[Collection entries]
◆ ◆ ◆ ◆
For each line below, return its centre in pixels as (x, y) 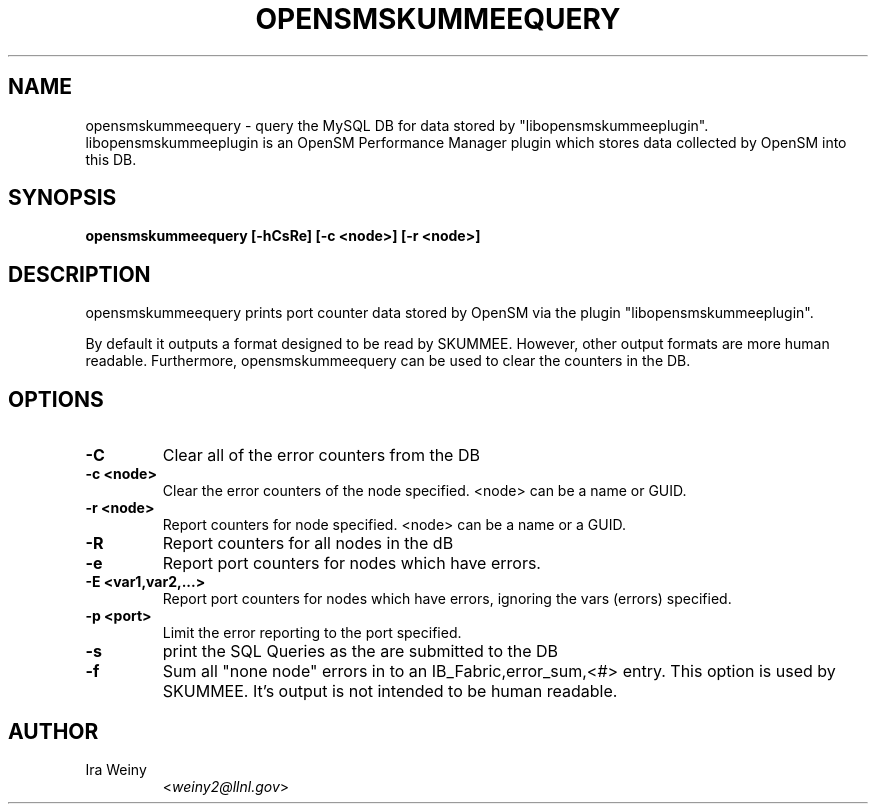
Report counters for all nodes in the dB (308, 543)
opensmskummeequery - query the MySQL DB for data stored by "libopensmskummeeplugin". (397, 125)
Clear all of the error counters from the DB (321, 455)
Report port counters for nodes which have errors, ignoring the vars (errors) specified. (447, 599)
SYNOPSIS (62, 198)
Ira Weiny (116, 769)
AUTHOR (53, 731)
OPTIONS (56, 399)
◆ ◆ ◆ ◆
Copy the records above exactly, starting at the line that contains "Clear all of" and ending at the last line, and leave out all earlier lines.

Expected answer:
Clear all of the error counters from the DB (321, 455)
Report port counters for nodes which have errors, ignoring the vars (errors) specified. (447, 599)
SYNOPSIS (62, 198)
Ira Weiny (116, 769)
AUTHOR (53, 731)
OPTIONS (56, 399)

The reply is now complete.